SUPPORTING GEOTECHNICAL DECISIONS USING RAPID 4D LIDAR CHANGE DETECTION

Managing geotechnical hazards requires geo-professionals to understand how the earth may behave into the future. Understanding morphological change involves a deep understanding of geology, geological processes, climate change, and knowledge of physical changes that have happened in the past or may occur in the future. One of the most capable techniques for mapping changing terrain across spatially extensive regions is lidar change detection using airborne lidar scanning (ALS) data.

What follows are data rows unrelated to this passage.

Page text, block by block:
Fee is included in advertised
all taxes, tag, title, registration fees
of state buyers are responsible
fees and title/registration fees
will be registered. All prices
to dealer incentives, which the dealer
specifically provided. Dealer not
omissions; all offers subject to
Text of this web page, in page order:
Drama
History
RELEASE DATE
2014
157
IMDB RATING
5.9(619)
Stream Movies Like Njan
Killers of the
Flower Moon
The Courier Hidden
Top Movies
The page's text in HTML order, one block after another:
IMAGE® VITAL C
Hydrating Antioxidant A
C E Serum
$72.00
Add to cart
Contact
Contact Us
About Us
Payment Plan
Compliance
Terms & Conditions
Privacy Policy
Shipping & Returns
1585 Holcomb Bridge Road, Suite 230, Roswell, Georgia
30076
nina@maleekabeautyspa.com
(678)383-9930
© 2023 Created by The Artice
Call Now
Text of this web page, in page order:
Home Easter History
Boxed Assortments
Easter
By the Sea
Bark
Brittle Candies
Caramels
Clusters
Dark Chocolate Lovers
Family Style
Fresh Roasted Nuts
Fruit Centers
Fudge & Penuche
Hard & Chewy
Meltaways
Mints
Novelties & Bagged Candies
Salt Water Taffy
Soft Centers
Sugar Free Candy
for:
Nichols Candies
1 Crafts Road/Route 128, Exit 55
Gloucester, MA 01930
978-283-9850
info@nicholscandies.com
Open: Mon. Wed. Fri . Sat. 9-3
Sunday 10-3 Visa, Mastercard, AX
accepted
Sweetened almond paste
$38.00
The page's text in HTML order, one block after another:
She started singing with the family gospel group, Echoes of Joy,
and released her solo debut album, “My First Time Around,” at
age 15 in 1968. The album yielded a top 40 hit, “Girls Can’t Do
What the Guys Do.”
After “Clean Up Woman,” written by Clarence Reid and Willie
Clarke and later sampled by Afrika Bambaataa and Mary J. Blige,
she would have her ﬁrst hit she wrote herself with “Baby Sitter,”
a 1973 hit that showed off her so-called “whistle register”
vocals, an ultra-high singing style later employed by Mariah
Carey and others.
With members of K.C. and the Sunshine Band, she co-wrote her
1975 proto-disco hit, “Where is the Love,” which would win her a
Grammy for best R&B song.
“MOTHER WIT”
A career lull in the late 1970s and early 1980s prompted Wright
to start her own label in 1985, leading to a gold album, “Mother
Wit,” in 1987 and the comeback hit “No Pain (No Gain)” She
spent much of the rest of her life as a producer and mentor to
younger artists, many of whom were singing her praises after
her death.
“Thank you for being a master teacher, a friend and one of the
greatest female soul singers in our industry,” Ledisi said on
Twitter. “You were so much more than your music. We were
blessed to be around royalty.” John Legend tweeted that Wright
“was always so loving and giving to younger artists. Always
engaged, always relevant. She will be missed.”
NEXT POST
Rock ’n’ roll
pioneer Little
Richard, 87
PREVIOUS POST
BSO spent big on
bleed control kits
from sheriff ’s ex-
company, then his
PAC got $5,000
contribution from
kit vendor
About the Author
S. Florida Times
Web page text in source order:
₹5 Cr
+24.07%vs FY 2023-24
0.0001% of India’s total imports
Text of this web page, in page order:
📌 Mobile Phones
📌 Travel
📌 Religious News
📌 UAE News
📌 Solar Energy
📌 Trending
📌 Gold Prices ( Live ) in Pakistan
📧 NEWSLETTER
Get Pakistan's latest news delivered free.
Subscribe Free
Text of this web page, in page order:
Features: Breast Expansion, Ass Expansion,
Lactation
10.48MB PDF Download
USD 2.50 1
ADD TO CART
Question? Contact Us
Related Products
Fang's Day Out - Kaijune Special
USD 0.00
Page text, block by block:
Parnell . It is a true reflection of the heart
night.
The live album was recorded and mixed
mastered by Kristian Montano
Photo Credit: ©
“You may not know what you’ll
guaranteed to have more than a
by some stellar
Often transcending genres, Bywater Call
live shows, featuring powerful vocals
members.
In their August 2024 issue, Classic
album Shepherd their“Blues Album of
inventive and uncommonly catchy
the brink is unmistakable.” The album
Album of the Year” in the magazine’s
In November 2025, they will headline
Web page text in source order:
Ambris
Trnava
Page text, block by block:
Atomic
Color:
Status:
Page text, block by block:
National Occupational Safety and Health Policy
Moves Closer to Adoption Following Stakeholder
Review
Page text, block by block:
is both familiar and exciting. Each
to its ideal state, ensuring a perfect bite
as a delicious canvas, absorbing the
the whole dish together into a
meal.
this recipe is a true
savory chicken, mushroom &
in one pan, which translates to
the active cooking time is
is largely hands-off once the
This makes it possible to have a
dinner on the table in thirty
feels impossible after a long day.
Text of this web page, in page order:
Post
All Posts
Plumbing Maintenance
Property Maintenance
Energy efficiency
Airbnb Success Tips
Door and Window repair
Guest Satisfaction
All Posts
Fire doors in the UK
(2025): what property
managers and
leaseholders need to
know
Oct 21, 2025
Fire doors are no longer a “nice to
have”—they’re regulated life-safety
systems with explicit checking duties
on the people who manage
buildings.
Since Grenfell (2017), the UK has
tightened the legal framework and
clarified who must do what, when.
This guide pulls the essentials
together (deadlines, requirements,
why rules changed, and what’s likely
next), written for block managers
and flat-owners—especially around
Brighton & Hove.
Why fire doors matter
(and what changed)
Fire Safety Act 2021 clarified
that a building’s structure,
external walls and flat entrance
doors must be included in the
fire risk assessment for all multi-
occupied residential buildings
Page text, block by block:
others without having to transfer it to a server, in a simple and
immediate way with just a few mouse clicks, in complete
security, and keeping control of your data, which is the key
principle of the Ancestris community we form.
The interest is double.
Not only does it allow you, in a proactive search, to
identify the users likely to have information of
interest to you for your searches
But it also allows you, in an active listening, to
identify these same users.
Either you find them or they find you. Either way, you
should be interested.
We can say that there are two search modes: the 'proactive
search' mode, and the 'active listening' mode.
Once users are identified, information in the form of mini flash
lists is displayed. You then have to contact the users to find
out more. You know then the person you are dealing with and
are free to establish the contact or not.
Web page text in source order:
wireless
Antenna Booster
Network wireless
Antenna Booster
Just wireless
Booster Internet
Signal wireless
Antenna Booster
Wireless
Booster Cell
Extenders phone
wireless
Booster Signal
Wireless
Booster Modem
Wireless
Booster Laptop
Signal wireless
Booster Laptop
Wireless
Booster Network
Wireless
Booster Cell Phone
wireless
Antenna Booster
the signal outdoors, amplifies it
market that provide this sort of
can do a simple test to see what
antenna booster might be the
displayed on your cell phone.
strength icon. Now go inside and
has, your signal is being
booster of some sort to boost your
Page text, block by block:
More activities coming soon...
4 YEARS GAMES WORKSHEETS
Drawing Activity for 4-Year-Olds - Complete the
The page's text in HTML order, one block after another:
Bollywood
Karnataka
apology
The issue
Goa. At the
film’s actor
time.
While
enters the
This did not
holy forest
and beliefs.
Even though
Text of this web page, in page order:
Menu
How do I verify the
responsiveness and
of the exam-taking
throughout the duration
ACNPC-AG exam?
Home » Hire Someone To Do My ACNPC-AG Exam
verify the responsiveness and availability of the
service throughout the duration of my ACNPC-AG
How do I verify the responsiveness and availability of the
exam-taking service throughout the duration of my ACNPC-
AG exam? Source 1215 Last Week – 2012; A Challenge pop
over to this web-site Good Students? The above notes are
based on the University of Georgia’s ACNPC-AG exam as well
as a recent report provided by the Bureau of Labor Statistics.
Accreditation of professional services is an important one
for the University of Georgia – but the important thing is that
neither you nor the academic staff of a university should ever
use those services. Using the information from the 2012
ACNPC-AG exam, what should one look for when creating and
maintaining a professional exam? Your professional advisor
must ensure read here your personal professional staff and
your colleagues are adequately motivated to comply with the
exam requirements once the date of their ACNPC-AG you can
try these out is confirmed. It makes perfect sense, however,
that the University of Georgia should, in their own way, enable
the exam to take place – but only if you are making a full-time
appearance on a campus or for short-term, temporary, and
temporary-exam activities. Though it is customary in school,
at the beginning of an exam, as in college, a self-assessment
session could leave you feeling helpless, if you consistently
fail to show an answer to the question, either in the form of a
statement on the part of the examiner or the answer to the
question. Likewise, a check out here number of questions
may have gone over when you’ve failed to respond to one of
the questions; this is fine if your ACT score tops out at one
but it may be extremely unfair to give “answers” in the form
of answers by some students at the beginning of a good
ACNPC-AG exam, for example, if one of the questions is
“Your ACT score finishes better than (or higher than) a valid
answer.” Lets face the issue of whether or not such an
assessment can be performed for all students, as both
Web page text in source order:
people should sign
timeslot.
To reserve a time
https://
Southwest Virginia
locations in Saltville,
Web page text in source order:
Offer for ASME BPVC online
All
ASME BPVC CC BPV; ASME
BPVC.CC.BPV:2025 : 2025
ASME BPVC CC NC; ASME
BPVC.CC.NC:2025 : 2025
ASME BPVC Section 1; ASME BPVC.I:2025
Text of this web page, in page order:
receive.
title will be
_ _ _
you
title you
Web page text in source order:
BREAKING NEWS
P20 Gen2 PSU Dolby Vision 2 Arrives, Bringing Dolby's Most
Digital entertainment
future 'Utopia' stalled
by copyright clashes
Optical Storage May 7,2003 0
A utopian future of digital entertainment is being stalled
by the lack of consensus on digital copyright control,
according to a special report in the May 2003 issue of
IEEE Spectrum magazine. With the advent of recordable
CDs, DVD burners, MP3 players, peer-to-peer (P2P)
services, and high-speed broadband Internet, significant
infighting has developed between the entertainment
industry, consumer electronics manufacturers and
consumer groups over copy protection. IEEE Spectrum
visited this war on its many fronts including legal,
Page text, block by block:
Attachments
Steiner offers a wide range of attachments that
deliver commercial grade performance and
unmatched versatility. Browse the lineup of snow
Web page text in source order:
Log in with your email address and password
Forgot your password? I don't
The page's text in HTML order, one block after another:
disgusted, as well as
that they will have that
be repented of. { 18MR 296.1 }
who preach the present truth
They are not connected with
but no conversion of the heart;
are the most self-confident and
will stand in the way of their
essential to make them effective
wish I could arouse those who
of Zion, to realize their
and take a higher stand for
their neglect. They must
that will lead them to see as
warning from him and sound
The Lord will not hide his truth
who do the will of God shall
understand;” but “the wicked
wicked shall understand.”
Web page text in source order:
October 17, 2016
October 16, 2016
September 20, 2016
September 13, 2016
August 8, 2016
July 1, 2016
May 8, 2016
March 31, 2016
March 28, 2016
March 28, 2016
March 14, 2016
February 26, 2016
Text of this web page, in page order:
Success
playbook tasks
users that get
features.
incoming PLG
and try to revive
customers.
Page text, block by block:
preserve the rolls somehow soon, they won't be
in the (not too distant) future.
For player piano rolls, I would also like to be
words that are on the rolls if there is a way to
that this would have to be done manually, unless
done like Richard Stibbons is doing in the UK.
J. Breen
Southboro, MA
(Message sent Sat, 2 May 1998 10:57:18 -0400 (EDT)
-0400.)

Change detection is commonly performed using DEM differencing (DoD), but this introduces major simplifications into the data, potentially limiting one’s ability to detect geomorphic change. Four-dimensional point-based change detection is preferable for its higher precision and lower detection limits, but the computational requirements are much higher compared to DoD. To overcome this limitation, we present a novel GPU-based 4D change detection workflow, including automated chaining of processing steps and dynamic parameter selection. From data acquisition to product delivery, our workflow results in an estimated 200-times increase in efficiency. This enables a wide variety of new applications, including rapid response to disaster events and proactive geohazard screening over thousands of kilometers of infrastructure. Based on these results, we suggest that the standard of practice in applied earth science change detection should move beyond DEM-based methods.